● TASK TO COMPLETE
Set down every entry again word for word, please, but skip the pictures.

*** INFORMATION Section Begins ***

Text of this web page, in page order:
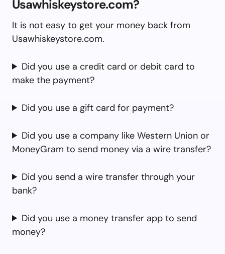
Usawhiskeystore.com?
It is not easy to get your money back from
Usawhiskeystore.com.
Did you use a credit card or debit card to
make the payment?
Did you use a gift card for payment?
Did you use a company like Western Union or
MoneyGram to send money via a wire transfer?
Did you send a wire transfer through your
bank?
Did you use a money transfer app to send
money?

*** INFORMATION Section Ends ***

● EXPECTED ANSWER
Text of this web page, in page order:
Usawhiskeystore.com?
It is not easy to get your money back from
Usawhiskeystore.com.
Did you use a credit card or debit card to
make the payment?
Did you use a gift card for payment?
Did you use a company like Western Union or
MoneyGram to send money via a wire transfer?
Did you send a wire transfer through your
bank?
Did you use a money transfer app to send
money?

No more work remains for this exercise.